Cape Cod, Massachusetts, August 2003
She meets him on a dreary and murky Monday afternoon. He comes swaggering in, all leather and cocksure smile and Maria is instantly put to mind of James Dean. She sighs when he spots her and smirking, changes his direction and heads straight for her. She loves her job - usually. But sometimes, having to deal with asshole tourists, like she's sure this guy is going to turn out to be, makes her question her sanity for working at the Madison before heading off to college.
He starts asking questions about old Mister Parsons, the former general manager of the place, who has been dead for well over twelve years now. She has vague memories of the man from when she was small, meeting him in the lobby after attending a matinée with her mother of Aesop's Fables. But all her recollections are misty, as if being viewed through cobwebs, and she can't tell if she's actually remembering these things about this man or if years and years of gossip have merged and melded in her mind to become a truth.
He might be cocky and too sure of him self but he really, really has reason to be.

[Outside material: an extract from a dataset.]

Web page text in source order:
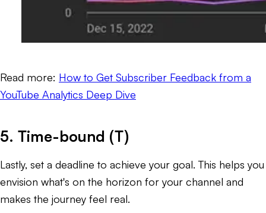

If Maria is going to be honest with herself, he makes her a bit nervous - most guys usually do. He asks some odd questions about the weird accidents that have been happening to the cast and crew and she answers, avoids looking him in the eye, busies her hands with straightening and re-straightening some brochures. Thankfully, after a few minutes, he seems to find out whatever he was after and leaves.
As she watches his broad shoulders bunch under his jacket as he walks away - leather in this heat, honestly - she can't help but feel a shoot of disappointment in her belly. He'd looked at her but he hadn't seen her, just like everyone else and she sighed as she went back to counting tickets and money.
...
Wednesday, she goes to her Uncle Donny's after work for a basket of clams and some fries. The strange man from Monday is a shadowy thought at the corner of her mind now, pushed aside by thoughts of Sarah Lawrence, packing up and starting the rest of her life in the matter of weeks. She has her course catalog opened and she's sipping on her iced tea through a straw when she sees him.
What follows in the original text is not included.